The rat AIA model has histologic and immunologic features similar to RA in humans and is a widely used model in RA research (Du et al., 2019). The pathogenesis of RA involves the activation of various inflammatory cell types including innate immune cells (e.g., mast cells and macrophages) (Andreev et al., 2020), adaptive immune cells (T and B cells) (Clarke, 2020), and FLS that interact to modulate the immune response. Activated FLS promote the infiltration, recruitment, and accumulation of T lymphocytes and macrophages in RA by producing proinflammatory cytokines, extracellular matrix proteins, chemokines, and cell adhesion molecules. However, to date there are no therapeutics that effectively target FLS, because the mechanism regulating FLS activation is not known. Inhibiting the production of proinflammatory cytokines and chemokines by FLS is a potential strategy for RA treatment.

PTEN mRNA expression is regulated by DNA methylation in gastric cancer (Zhang et al., 2019) and melanoma (Roh et al., 2016; Giles et al., 2019). DNA methylation is a type of epigenetic modification that regulates gene expression and may contribute to immune dysregulation (Zheng et al., 2010; Ai et al., 2018). Methylation of the poly (ADP-ribose) polymerase family member (PARP)9 gene was correlated with the level of transcript in Jurkat cells and T lymphocytes isolated from patients with RA (Zhu et al., 2019). We previously reported that PTEN expression was undetectable in the synovial lining of RA patients (Pap et al., 2000; Chen et al., 2017); in the present work, we observed PTEN expression in RA synovial tissue following treatment with inflammatory factors in vitro and in vivo. We also provide the first detailed evidence that PTEN regulates FLS activation and production of proinflammatory cytokines and chemokines in RA pathogenesis, which was dependent on PTEN methylation status.

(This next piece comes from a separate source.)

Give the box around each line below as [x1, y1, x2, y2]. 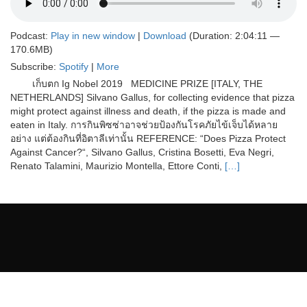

In the present study, DNMT1 was upregulated in FLS from clinical RA specimens and a rat model of AIA that were treated with TNF-α, which was accompanied by DNMT1 recruitment to the coding region of the PTEN gene. Inhibiting methylation with 5-azadC in FLS treated with TNF-α resulted in upregulation of PTEN mRNA and protein levels, downregulation of proinflammatory cytokines (IL-1β, IL-6, and IL-17A) and chemokines (IL-8, CCL-2, CCL-3, and CCL-8), and suppression of FLS activation. The various cytokines form a complex network in RA and exert physiologic effects through overlapping and mutual regulatory functions. Chemokine-induced activation of FLS was shown to aggravate inflammation and bone destruction in RA (You et al., 2014; Jia et al., 2018). Given their abundant expression in the synovium of RA patients, these chemokines may facilitate FLS recruitment and activation (Eljaafari et al., 2012; Angiolilli et al., 2017). In the present work, PTEN overexpression in RA FLS treated with TNF-α resulted in the downregulation of proinflammation cytokines and chemokines in FLS. Moreover, intra-articular injection of adenovirus expressing PTEN into the knees of AIA model rats markedly reduced inflammatory cell infiltration and paw swelling; this was accompanied by downregulation of IL-6 and TNF-α in the serum and in synovial tissues. IL-6, IL-1α, IL-1β, and keratinocyte-derived chemokine (KC) were shown to be elevated in lung lysates of PTEN-null mice (Riquelme et al., 2017). Taken together, our results indicate that altered PTEN expression mediated by DNA methylation contributes to the pathogenesis of RA.

This study had some limitations. Firstly, the sample sizes (both clinical samples and AIA rats) were small. Secondly, a PTEN knockout mouse and other RA models could have been used to clarify the role of PTEN in RA. Nonetheless, we demonstrated that PTEN plays an important role in RA pathogenesis by modulating the production and secretion of proinflammatory cytokines and chemokines and FLS activation via the AKT signaling pathway. We also showed that the expression of PTEN itself in RA is regulated by DNA methylation. These findings suggest that therapeutic strategies targeting PTEN methylation may be effective in preventing the development of RA.